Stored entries

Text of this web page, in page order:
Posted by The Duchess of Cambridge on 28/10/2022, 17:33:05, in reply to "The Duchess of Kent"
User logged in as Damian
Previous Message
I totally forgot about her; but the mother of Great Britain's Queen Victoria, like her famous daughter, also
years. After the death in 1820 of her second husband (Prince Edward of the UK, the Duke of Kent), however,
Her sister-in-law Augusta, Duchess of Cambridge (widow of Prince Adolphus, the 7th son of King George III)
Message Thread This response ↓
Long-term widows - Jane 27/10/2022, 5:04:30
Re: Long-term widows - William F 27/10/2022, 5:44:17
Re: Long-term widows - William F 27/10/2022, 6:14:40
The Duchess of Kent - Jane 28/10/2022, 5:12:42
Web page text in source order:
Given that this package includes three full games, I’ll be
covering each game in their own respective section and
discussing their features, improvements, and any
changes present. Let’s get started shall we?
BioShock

### What needs to be done
The lines needed are the ones from the first line of the entries through the line that contains "Previous Message", given again without any change.

### Answer section
Text of this web page, in page order:
Posted by The Duchess of Cambridge on 28/10/2022, 17:33:05, in reply to "The Duchess of Kent"
User logged in as Damian
Previous Message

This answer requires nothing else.